I think an easy solution exists at the client PC itself: introducing random or consistently inaccurate jitter into the response time. That could throw them off quite a bit. Change it up consistently and they might give up on this kind of technique altogether. However, most people wanting real anonymity send their traffic through proxies in configurations and protocols that reduce traceability. Dedicated netbook + livecd/liveusb + tor over a wifi hotspot is a common example.
tracr.net puts me next door to the houses of parliament.
Kind of scary that that computer is referred to as the "target" computer.
@ Nick P.
"However, most people wanting real anonymity send their traffic through proxies in configurations and protocols that reduce traceability. Dedicated netbook + livecd/liveusb + tor over a wifi hotspot is a common example"
Right on the money.
"These organisations often host their websites on servers kept on their premises, meaning the servers' IP addresses are tied to their physical location."
I don't recall the last time I ever worked at a company were the data servers generally (and the web servers especially) where in the same suburb as me. In many cases they're in a different state (and on at least one occasion in a different country!), to the "Head Office" address that it all might be registered to. I really can't see that component of this scheme being of much practical use.
"I don't recall the last time I ever worked at a company were the data servers generally (and the web servers especially) where in the same suburb as me."
Whilst true of very large and very small companies it is not true for quite a few medium sized companies and quite a few Universities and colleges. Yong Wang and colleagues do say at the top of the second page of their paper they got this mean of 690 meters "in an academic" environment.
Part of the novel aspect of their system is that it automaticaly harvests the geographic information from the web server.
Now I suspect that many webservers in medium sized businesses are geo-located with their advertised postal address, and I can think of several ways to augment their work using other information.
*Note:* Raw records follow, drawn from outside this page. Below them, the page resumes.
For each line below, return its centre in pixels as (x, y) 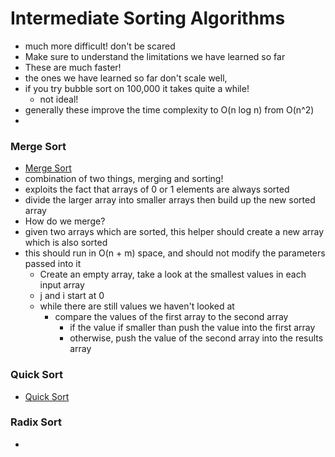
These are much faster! (73, 67)
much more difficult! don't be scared (100, 46)
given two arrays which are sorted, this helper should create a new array (174, 232)
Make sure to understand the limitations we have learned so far (155, 56)
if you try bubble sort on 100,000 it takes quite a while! (137, 88)
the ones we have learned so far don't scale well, (126, 78)
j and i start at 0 (72, 296)
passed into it (53, 264)
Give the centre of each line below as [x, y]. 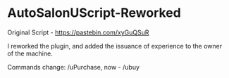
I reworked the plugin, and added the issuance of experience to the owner [115, 46]
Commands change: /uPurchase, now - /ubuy [73, 67]
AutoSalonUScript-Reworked [94, 13]
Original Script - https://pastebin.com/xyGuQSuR [78, 32]
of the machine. [30, 53]
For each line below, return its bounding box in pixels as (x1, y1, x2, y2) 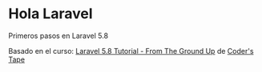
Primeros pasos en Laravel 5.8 (8, 31, 109, 40)
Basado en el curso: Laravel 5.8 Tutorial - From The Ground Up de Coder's (8, 46, 254, 55)
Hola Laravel (8, 5, 93, 23)
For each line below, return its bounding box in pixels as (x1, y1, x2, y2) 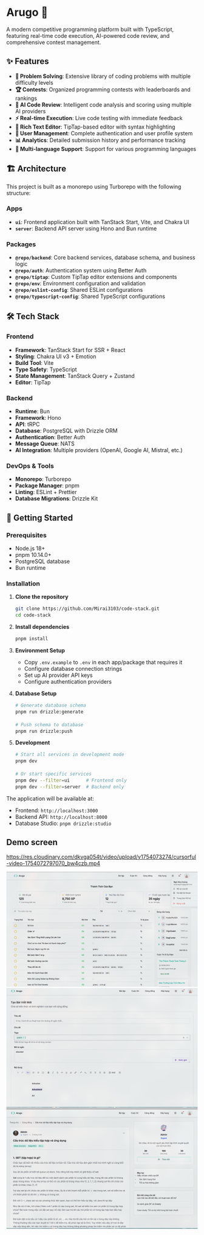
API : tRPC (15, 420, 40, 428)
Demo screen (6, 837, 58, 848)
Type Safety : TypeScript (15, 366, 77, 373)
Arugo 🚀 (6, 5, 49, 19)
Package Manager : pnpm (15, 482, 80, 489)
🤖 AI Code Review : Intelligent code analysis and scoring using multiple (15, 101, 192, 108)
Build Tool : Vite (15, 359, 54, 366)
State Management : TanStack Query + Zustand (15, 372, 135, 380)
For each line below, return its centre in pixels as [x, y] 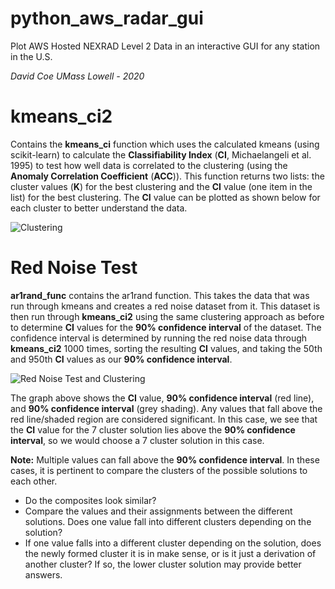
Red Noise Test [74, 268]
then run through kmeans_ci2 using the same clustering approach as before [167, 316]
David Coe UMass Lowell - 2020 [77, 76]
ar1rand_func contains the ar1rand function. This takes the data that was [160, 295]
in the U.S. [31, 56]
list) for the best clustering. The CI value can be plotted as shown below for [165, 197]
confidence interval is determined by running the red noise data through [159, 338]
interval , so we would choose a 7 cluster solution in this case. [137, 440]
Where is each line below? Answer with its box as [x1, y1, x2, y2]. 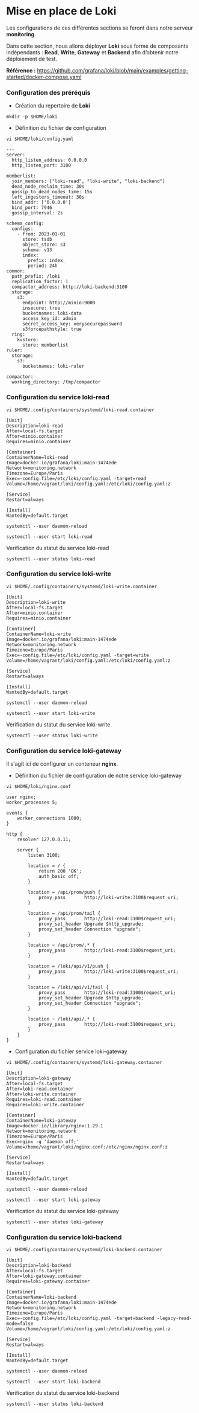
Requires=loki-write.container [6, 1102, 85, 1108]
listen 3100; [28, 853, 61, 859]
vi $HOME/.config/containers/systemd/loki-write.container [6, 583, 158, 589]
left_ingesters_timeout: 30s [11, 194, 85, 200]
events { [6, 810, 28, 816]
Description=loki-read [6, 423, 63, 429]
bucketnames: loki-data [22, 310, 82, 316]
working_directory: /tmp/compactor [11, 379, 101, 385]
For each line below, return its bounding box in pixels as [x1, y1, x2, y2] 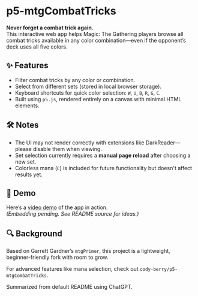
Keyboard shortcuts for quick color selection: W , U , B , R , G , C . [14, 89, 161, 96]
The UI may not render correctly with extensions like [14, 139, 145, 146]
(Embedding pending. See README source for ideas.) [6, 210, 139, 218]
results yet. [14, 171, 43, 178]
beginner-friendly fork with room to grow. [6, 253, 109, 261]
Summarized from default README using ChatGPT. [6, 283, 133, 291]
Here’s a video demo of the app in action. [6, 204, 108, 211]
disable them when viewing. [32, 145, 102, 152]
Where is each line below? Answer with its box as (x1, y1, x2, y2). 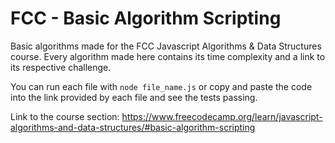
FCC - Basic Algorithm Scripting (10, 7, 282, 30)
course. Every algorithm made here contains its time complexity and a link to (10, 50, 326, 62)
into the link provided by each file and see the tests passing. (10, 91, 258, 103)
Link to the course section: (10, 110, 120, 122)
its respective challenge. (10, 61, 112, 73)
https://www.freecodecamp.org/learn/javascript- (121, 110, 323, 122)
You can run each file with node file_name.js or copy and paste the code (10, 80, 313, 92)
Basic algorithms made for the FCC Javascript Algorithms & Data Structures (10, 40, 322, 52)
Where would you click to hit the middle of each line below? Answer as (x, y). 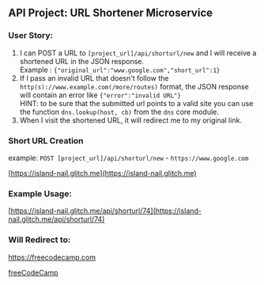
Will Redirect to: (40, 240)
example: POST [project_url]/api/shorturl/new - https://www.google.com (128, 158)
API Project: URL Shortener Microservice (111, 13)
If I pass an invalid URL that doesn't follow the (94, 78)
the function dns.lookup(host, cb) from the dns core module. (119, 112)
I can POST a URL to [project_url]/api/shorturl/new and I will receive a (138, 53)
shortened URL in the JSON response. (82, 61)
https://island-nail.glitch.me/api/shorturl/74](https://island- (106, 211)
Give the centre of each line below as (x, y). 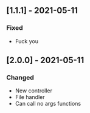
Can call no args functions (48, 104)
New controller (34, 91)
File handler (30, 97)
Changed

For instance if (and it's a big if these days) you could get the final hop time on a range of IP addresses. Then in a business these would very likley form definate clusters around one or few mean times. This is simply based on the fact that business tend to put people in office buildings not spread out over a suburb. Thus three distinct clusters would tend to suggest three sites etc and a look at their "recruitment page" may well tell you where they are. This is likewise true for University Campuses. Over time measuring the final hop times will "lift the signal" from the noise in ways that will provide aditional information. If this is then combined with information from other measurments such as "TCP time stamp drift" you can illicit other information such as which PC's are "mobile" from site to site or coming in over a VPN from home, sugesting who might be a more senior person etc.
OK, so I visit 2 webpages a minute. I guess each page has ~10 adverts with this "active searching". Each active search initiates an interrogation of each landmark server in the region, lets say thats 20. Then it sends another set at the finer-grained level for 40.
Thats 800 extra transoceanic datasets each minute (assuming its from China). Not much for just me, but when you multiply that times the number of users on the internet, we will need an extra complete internet just for adverlocation if this catches on.
Clifford Stoll used the same mechanism to locate the hackers in 'The Cuckoo's Egg'.
Though, granted, the connection was via dial-up: it was, after all, the late 80's ... 8)
Makes me wonder if IPv6 could provide for a more accurate geo-location method ?
35km out? I checked my Gmail activity details and there was access from Morocco....
I took the IP address and did a lookup and found it to belong to RIM in the UK.....
LOL, panic over...!
IPv6 provides worse geolocating capability because every device can function as a router. There is limitless connectivity:
bluetooth, wireless, wired etc.
TTR in IPv6 will be even more meaningless
Schneier.com is a personal website. Opinions expressed are not necessarily those of Co3 Systems, Inc.